It has been a while since I went through the process and I can't seem to remember how it went with Windows, but I'm under the impression that I uninstalled the previous GPU's drivers, booted with the new card to a black screen, logged in with Remote Desktop, to realise that Windows was installing nVidia's drivers through Windows Update. I later installed the latest ones downloaded from their website.
Similar to my advice to BaronVonBehemot, make sure you have Remote Desktop enabled, setup and test it before you change cards.
I believe you will not be able to run nVidia's driver setup without the card being installed, because it should hang, warning that "no compatible hardware has been found on this system", or something similar.
Also, depending on your card (and your luck or lack of it), you might need to modify a .inf file on your driver installer folder for the setup to run.
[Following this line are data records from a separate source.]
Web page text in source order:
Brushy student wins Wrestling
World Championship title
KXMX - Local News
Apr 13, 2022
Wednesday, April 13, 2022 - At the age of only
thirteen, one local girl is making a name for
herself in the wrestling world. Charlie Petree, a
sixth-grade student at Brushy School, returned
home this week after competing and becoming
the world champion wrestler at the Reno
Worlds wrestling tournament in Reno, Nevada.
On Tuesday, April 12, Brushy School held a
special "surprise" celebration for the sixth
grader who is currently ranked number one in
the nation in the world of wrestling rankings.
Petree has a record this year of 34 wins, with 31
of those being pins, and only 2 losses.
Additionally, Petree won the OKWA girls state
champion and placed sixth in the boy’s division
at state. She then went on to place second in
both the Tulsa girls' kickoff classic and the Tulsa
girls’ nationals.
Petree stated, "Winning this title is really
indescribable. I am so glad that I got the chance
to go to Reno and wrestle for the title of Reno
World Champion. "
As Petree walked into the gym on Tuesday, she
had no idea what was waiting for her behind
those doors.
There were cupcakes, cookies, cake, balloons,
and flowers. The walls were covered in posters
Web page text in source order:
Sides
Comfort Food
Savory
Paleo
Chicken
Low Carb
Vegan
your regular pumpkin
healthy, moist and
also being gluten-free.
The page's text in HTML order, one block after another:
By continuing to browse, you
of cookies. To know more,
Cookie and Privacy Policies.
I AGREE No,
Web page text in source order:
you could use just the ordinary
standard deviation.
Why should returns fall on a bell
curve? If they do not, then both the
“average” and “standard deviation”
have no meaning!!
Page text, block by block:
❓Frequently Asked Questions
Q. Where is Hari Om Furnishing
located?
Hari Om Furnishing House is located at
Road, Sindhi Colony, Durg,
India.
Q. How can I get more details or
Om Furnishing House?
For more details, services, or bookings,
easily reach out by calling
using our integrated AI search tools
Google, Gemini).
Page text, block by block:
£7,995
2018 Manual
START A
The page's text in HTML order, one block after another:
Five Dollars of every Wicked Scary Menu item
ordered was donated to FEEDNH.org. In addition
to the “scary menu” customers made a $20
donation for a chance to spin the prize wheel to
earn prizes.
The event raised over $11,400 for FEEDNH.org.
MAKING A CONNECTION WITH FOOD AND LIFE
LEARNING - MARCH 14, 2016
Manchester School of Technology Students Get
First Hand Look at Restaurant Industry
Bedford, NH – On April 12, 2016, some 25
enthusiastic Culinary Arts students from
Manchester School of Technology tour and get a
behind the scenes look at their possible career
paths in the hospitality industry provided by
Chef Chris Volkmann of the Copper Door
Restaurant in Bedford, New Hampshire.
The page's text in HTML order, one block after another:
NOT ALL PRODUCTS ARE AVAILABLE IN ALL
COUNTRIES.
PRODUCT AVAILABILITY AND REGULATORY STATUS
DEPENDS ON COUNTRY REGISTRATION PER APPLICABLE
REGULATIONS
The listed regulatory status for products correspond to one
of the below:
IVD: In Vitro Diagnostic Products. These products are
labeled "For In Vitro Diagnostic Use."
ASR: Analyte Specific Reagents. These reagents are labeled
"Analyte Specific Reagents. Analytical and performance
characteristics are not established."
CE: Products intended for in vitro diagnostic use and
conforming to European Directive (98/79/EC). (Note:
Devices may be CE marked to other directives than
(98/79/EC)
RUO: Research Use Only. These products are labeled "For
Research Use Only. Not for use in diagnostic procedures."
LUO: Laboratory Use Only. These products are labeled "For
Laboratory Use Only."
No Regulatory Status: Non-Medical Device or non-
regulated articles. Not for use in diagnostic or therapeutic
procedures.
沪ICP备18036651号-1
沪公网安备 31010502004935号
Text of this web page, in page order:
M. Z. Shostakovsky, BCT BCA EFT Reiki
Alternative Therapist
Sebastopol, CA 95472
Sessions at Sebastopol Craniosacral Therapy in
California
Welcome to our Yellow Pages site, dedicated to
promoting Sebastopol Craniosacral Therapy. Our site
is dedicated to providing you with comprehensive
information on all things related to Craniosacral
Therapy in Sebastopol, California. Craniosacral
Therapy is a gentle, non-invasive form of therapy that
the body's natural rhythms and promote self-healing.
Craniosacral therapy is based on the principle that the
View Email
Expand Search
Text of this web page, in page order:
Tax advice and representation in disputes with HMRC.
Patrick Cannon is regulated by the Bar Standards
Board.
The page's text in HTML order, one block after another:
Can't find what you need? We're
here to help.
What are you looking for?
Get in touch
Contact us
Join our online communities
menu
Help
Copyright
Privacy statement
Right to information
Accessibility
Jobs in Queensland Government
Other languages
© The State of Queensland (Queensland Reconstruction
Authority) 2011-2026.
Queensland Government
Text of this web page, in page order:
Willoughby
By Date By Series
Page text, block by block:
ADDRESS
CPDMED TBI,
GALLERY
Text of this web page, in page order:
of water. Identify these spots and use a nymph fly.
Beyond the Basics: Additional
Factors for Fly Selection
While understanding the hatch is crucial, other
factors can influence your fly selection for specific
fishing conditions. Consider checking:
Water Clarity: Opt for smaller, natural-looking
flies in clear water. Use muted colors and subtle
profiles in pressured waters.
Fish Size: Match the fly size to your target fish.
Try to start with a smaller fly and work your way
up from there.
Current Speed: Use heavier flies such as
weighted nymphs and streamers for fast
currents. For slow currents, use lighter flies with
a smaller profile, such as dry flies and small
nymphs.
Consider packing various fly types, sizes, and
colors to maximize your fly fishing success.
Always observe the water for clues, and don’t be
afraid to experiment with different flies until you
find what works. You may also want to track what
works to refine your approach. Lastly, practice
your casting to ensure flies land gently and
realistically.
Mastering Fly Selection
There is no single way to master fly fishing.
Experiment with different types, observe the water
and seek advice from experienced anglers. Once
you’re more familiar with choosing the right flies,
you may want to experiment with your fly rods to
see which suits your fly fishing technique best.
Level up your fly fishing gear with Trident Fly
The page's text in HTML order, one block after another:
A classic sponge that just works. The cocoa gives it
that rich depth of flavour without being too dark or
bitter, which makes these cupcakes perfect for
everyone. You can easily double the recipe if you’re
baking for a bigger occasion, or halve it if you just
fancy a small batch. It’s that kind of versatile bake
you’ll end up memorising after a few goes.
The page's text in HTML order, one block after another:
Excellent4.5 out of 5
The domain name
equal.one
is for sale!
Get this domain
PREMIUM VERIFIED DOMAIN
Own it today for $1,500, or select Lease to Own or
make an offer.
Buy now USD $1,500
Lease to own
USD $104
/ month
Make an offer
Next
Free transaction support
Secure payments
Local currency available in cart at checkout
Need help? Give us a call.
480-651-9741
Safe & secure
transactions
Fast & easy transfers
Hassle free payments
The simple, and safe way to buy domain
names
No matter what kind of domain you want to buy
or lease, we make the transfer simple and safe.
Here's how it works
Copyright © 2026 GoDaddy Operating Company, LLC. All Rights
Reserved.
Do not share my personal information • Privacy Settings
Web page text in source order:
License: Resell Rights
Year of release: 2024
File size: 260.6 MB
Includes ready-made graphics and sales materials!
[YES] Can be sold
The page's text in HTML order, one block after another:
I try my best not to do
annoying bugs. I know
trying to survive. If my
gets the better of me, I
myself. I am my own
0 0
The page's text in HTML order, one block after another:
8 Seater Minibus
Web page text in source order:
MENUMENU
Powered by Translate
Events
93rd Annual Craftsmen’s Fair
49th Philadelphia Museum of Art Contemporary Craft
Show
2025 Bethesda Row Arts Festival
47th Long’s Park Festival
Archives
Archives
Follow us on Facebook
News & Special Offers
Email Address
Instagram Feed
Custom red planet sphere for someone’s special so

Are you considering selling your 5750 after you make the upgrade? I'm actually thinking of downgrading my 2011 iMac, as I ended up giving up on the 780M. I'm looking for a solution that will allow me to have the system running with an operational boot-screen and native brightness control, while avoiding the prone to failure AMD 6xxx series. If my reasoning is right, I guess my best option would be one of the AMD 5xxx series found on the previous generation 2010 iMacs.
Can anyone pitch in and confirm if my logic is correct? A GPU taken from a 2010 iMac should work natively on a 2011 one, right? The drivers are all there... am I missing something?